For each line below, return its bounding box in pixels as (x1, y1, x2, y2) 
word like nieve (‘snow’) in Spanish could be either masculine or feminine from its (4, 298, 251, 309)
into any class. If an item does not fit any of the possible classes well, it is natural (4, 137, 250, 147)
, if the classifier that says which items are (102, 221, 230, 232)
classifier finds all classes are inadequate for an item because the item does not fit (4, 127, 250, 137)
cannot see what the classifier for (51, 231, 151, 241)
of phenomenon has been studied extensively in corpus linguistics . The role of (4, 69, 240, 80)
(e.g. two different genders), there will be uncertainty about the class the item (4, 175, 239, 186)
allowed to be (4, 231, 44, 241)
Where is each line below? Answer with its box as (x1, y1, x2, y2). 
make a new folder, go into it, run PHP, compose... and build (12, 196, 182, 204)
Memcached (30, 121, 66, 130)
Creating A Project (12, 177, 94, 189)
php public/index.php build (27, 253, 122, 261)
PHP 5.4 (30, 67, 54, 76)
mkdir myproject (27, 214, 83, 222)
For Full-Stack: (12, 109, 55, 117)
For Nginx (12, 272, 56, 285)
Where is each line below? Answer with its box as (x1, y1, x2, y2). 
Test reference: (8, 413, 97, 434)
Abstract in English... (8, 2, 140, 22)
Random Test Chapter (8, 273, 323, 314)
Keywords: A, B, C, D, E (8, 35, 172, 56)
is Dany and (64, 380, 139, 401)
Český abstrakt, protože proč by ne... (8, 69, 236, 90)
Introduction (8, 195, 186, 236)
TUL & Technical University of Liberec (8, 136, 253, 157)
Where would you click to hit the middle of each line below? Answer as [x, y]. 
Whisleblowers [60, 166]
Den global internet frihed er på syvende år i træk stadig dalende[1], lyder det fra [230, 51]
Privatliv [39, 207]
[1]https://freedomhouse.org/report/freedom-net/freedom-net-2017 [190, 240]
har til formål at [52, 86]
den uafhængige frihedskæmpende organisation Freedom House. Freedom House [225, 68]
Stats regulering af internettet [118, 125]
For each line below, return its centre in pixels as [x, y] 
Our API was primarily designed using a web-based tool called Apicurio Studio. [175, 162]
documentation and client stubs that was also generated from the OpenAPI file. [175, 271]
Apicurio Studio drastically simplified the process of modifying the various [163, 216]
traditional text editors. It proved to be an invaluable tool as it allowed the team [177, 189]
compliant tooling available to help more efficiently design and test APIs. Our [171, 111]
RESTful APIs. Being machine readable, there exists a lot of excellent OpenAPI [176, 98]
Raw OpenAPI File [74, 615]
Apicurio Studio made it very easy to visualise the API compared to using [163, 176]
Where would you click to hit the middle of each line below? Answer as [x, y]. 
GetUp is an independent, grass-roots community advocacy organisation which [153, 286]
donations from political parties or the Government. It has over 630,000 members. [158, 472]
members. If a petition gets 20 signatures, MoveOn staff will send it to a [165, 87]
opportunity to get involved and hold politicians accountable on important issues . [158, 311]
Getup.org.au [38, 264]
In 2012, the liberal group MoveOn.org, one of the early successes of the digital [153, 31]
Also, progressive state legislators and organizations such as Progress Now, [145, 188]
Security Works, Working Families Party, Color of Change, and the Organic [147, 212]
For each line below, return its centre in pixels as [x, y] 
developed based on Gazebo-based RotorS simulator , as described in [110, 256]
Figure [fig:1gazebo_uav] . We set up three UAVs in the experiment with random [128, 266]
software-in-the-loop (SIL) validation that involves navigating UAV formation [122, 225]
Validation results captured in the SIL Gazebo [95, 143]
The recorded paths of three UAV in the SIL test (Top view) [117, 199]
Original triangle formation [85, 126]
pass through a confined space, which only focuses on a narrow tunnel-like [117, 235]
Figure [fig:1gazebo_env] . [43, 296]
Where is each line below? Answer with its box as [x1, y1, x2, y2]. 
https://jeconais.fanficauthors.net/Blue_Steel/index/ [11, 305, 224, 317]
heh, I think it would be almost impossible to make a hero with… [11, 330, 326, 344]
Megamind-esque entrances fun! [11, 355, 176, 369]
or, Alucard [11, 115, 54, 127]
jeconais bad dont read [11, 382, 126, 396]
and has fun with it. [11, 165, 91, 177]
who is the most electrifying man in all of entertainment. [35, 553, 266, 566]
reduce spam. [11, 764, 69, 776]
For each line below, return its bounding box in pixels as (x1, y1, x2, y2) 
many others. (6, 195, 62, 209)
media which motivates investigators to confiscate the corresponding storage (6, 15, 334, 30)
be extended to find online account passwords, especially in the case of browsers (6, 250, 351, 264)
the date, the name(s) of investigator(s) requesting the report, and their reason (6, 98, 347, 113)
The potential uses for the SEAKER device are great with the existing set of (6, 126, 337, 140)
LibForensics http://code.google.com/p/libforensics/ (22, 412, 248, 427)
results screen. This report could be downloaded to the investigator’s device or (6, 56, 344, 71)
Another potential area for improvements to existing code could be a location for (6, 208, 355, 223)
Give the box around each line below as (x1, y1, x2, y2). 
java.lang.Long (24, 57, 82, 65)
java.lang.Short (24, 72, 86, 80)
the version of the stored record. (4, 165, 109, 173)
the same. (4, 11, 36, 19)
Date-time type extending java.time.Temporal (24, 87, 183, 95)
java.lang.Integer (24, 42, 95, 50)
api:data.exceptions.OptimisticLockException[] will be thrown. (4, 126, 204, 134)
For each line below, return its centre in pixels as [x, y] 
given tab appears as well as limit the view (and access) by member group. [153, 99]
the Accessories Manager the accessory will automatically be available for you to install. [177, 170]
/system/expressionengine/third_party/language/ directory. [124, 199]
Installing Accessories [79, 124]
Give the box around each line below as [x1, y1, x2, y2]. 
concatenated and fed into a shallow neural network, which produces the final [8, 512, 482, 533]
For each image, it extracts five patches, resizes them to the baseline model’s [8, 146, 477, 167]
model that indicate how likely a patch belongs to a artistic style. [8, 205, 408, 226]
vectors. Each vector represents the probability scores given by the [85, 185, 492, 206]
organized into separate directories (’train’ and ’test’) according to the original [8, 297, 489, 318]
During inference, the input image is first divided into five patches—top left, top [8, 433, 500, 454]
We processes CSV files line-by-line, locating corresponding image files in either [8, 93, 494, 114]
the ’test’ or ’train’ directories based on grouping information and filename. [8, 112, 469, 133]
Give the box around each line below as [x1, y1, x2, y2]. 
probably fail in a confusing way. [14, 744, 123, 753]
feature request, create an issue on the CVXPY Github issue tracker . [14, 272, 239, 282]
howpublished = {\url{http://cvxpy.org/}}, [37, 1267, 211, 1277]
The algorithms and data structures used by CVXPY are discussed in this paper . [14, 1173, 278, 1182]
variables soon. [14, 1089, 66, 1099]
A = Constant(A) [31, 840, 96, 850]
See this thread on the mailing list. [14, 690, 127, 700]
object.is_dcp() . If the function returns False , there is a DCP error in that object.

=== DESCRIPTION OF THE TASK ===
Retype exactly the lines from the start of the entries through the one with "Privatliv [39, 207]"; include both ends.

=== OUTPUT ===
For each line below, return its bounding box in pixels as (x1, y1, x2, y2) 
word like nieve (‘snow’) in Spanish could be either masculine or feminine from its (4, 298, 251, 309)
into any class. If an item does not fit any of the possible classes well, it is natural (4, 137, 250, 147)
, if the classifier that says which items are (102, 221, 230, 232)
classifier finds all classes are inadequate for an item because the item does not fit (4, 127, 250, 137)
cannot see what the classifier for (51, 231, 151, 241)
of phenomenon has been studied extensively in corpus linguistics . The role of (4, 69, 240, 80)
(e.g. two different genders), there will be uncertainty about the class the item (4, 175, 239, 186)
allowed to be (4, 231, 44, 241)
Where is each line below? Answer with its box as (x1, y1, x2, y2). 
make a new folder, go into it, run PHP, compose... and build (12, 196, 182, 204)
Memcached (30, 121, 66, 130)
Creating A Project (12, 177, 94, 189)
php public/index.php build (27, 253, 122, 261)
PHP 5.4 (30, 67, 54, 76)
mkdir myproject (27, 214, 83, 222)
For Full-Stack: (12, 109, 55, 117)
For Nginx (12, 272, 56, 285)
Where is each line below? Answer with its box as (x1, y1, x2, y2). 
Test reference: (8, 413, 97, 434)
Abstract in English... (8, 2, 140, 22)
Random Test Chapter (8, 273, 323, 314)
Keywords: A, B, C, D, E (8, 35, 172, 56)
is Dany and (64, 380, 139, 401)
Český abstrakt, protože proč by ne... (8, 69, 236, 90)
Introduction (8, 195, 186, 236)
TUL & Technical University of Liberec (8, 136, 253, 157)
Where would you click to hit the middle of each line below? Answer as [x, y]. 
Whisleblowers [60, 166]
Den global internet frihed er på syvende år i træk stadig dalende[1], lyder det fra [230, 51]
Privatliv [39, 207]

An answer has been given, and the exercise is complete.